Legal experts at the FDLI conference raised questions about the legality and feasibility of insurers and pharmacy benefit managers turning to compounders such as Imprimis for supplies of less costly drugs. Express Scripts’ announcement of its arrangement with Imprimis says that the compounder will offer an oral formulation of pyrimethamine and leucovorin for $1 a capsule (as opposed to $750 per Turing pill) in response to patient-specific prescriptions from physicians, as is required for traditional compounders.
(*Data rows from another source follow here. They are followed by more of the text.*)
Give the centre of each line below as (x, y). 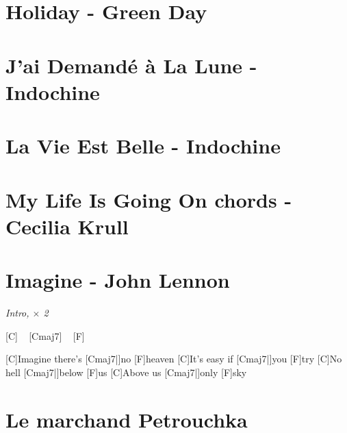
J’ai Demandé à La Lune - (131, 65)
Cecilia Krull (67, 226)
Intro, (17, 312)
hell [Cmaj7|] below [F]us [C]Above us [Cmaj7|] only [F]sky (126, 372)
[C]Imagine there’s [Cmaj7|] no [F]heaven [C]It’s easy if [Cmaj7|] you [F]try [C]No (174, 359)
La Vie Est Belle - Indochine (143, 146)
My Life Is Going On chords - (149, 199)
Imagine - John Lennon (118, 280)
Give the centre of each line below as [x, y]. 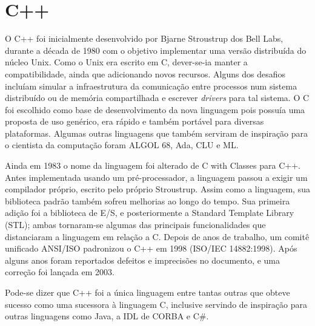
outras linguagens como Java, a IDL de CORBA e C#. [107, 316]
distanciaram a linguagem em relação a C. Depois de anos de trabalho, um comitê [157, 236]
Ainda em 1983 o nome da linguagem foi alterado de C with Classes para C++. [153, 165]
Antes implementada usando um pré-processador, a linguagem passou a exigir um [156, 177]
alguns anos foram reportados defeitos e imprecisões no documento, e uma [143, 260]
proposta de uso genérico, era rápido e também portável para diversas [134, 121]
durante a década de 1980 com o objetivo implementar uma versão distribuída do [156, 50]
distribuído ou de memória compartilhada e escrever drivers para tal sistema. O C [157, 98]
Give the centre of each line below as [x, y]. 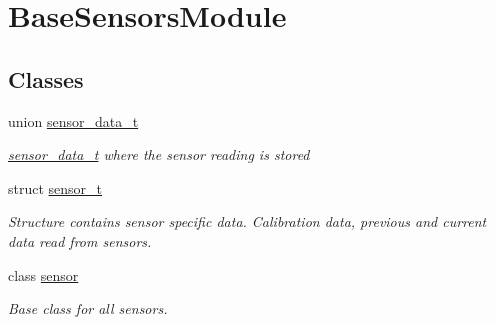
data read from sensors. [80, 240]
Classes [46, 78]
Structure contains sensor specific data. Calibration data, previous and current [247, 221]
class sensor [43, 274]
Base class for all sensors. [88, 308]
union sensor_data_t [73, 120]
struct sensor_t [55, 187]
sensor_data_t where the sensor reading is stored [159, 154]
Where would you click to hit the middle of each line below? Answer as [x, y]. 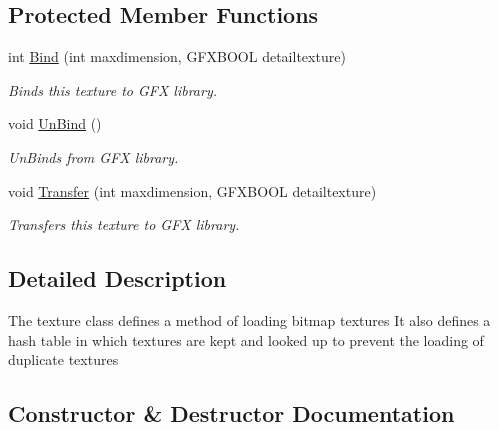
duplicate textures [63, 359]
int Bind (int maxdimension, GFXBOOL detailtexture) [177, 56]
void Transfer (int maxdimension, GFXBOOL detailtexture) [192, 190]
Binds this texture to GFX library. [113, 89]
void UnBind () [55, 123]
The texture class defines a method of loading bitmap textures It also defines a [249, 319]
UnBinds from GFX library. [93, 156]
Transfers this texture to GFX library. [124, 224]
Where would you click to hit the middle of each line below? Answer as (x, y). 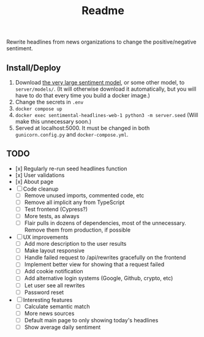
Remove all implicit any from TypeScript (74, 202)
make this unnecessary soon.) (53, 121)
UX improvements (46, 237)
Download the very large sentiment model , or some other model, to (100, 82)
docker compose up (39, 109)
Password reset (44, 292)
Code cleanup (41, 189)
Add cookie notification (54, 271)
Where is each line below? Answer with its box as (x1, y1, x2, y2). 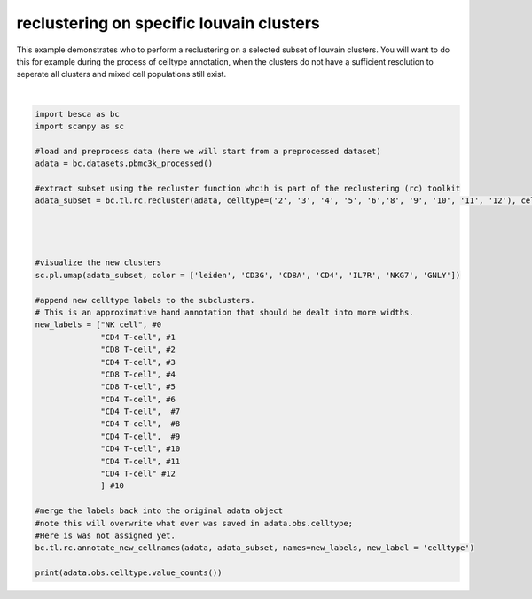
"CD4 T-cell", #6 (100, 394, 176, 404)
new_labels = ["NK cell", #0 (35, 320, 162, 330)
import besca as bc (35, 109, 120, 119)
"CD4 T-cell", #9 (100, 431, 181, 441)
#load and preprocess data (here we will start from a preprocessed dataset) (35, 146, 381, 156)
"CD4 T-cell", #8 (100, 419, 181, 429)
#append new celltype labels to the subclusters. (35, 295, 255, 305)
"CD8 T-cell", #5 (100, 382, 176, 392)
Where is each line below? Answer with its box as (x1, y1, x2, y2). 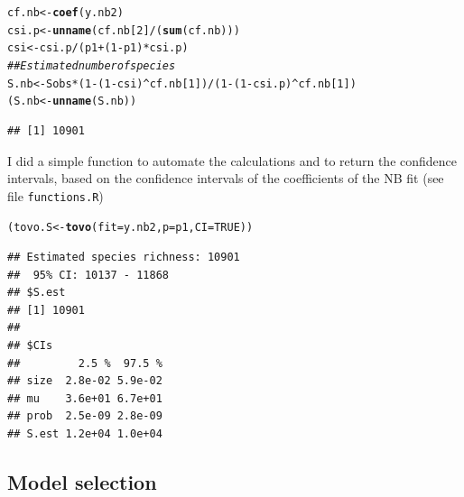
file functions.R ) (7, 186, 104, 205)
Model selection (7, 467, 157, 495)
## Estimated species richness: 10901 (7, 251, 240, 264)
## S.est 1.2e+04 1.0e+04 (7, 427, 162, 440)
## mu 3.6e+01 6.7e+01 (7, 391, 162, 405)
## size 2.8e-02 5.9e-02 (7, 374, 162, 388)
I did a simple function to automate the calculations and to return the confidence (7, 151, 458, 170)
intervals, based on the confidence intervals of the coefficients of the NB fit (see (7, 169, 444, 188)
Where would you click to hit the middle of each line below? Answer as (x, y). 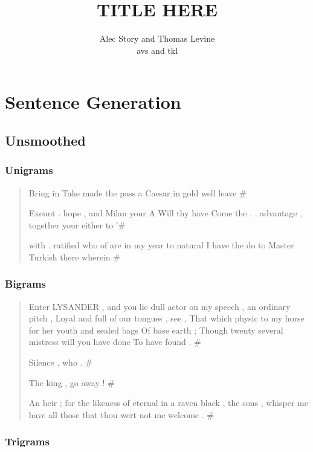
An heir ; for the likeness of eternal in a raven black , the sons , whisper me (168, 403)
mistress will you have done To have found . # (115, 342)
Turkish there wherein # (74, 257)
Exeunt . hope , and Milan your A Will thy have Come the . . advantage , (166, 213)
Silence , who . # (60, 362)
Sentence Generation (93, 102)
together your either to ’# (77, 224)
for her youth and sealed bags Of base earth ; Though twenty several (156, 330)
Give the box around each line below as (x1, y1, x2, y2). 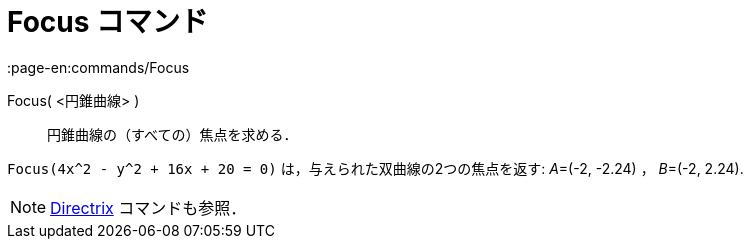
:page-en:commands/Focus (7, 58, 190, 76)
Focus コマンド (7, 5, 209, 39)
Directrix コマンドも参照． (50, 197, 247, 218)
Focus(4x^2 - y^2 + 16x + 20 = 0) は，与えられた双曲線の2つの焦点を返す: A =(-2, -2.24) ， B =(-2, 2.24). (7, 159, 744, 177)
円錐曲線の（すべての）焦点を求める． (47, 125, 298, 143)

But attorneys suggested that the proposed collaboration with Imprimis might turn the compounder into an outsourcing operation that has to register with FDA.
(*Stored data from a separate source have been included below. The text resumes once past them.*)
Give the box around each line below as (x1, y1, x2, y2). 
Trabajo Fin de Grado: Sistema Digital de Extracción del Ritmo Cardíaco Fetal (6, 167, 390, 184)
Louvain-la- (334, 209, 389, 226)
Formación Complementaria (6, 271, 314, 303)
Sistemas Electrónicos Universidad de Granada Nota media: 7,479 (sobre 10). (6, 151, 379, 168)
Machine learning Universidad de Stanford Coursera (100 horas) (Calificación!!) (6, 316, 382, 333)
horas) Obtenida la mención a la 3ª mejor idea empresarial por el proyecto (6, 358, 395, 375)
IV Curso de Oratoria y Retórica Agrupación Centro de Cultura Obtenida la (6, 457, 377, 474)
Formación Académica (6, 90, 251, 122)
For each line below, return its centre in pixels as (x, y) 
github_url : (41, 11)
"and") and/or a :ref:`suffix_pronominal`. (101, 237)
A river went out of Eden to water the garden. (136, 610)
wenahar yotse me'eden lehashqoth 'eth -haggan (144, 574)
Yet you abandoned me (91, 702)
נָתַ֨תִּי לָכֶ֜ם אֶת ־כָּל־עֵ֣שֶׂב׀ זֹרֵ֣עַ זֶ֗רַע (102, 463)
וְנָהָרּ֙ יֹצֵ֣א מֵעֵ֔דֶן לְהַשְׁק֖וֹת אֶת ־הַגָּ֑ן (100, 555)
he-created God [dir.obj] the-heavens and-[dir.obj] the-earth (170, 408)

That’s what Imprimis indicates it plans to do, but so far it is operating as a traditional pharmacy compounder, even though it produces and dispenses broadly many sterile products for ophthalmology, sinus, and urology conditions. This San Diego-based firm has grown in the last three years by buying up compounding pharmacies across the country for the stated purpose of providing “cost-effective compounded medication options where sole-source generics have increased prices,” including its pyrimethamine product, which was offered as an alternative to Daraprim in October 2015.
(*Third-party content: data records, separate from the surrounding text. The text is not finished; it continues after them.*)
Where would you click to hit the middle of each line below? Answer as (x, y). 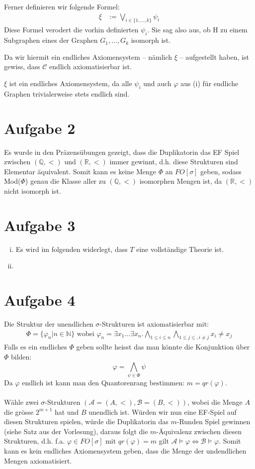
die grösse (19, 411)
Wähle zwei (21, 402)
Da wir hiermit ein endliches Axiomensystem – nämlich (88, 57)
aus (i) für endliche (210, 83)
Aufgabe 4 (40, 299)
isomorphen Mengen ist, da (181, 181)
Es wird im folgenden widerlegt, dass (72, 249)
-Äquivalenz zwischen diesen (199, 431)
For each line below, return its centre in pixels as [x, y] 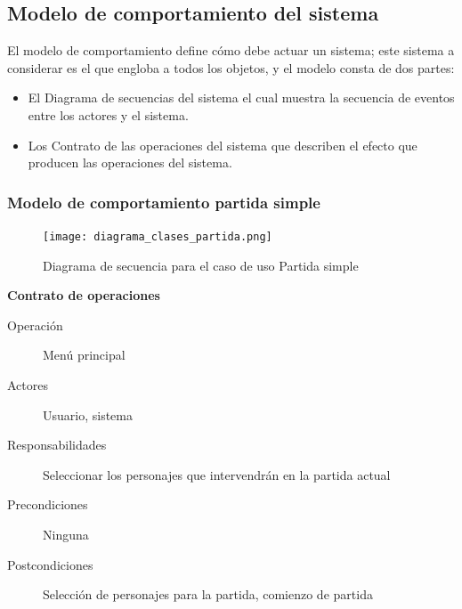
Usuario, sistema [88, 414]
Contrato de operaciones [84, 295]
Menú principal [84, 355]
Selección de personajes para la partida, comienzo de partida [208, 594]
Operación [35, 325]
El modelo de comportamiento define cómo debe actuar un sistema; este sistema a [231, 50]
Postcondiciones [50, 564]
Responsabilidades [57, 445]
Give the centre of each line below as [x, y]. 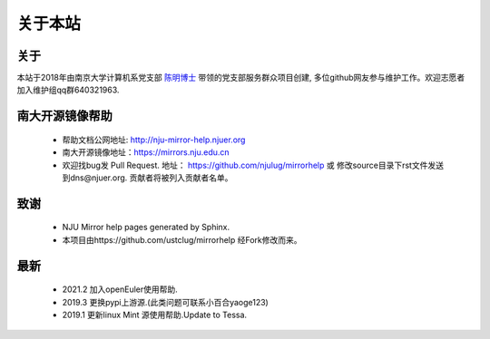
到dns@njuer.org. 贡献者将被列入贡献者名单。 [147, 178]
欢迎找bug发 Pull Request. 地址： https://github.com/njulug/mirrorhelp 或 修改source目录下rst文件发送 [253, 165]
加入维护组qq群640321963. [68, 90]
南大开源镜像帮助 [64, 116]
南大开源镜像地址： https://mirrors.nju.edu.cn [146, 152]
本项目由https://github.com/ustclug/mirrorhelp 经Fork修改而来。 [182, 239]
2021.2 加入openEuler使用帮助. [120, 289]
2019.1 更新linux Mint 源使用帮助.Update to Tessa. [155, 315]
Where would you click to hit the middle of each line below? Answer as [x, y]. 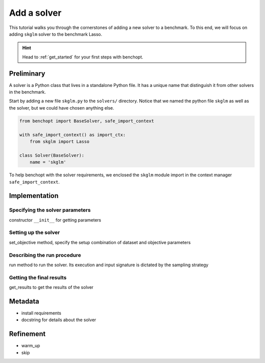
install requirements [41, 313]
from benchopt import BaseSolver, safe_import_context [87, 121]
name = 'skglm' [48, 162]
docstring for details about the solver [59, 320]
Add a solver [35, 13]
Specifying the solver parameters [50, 210]
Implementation [34, 196]
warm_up [31, 346]

Imprimis describes its current sites as “outsourcing facilities” and compounders of sterile and non-sterile products. The company says it plans to register its Texas and New Jersey operations as 503B outsourcing facilities, and reports that it is building a “state-of-the-art” outsourcing facility in New Jersey, which should open early next year and will comply with GMPs and FDA 503B standards. For now, Imprimis says it is meeting internal quality assurance standards to comply with state laws and USP standards. Whether it will transition successfully to meet FDA compounding regulations for more high-profile and large-scale operations remains to be seen.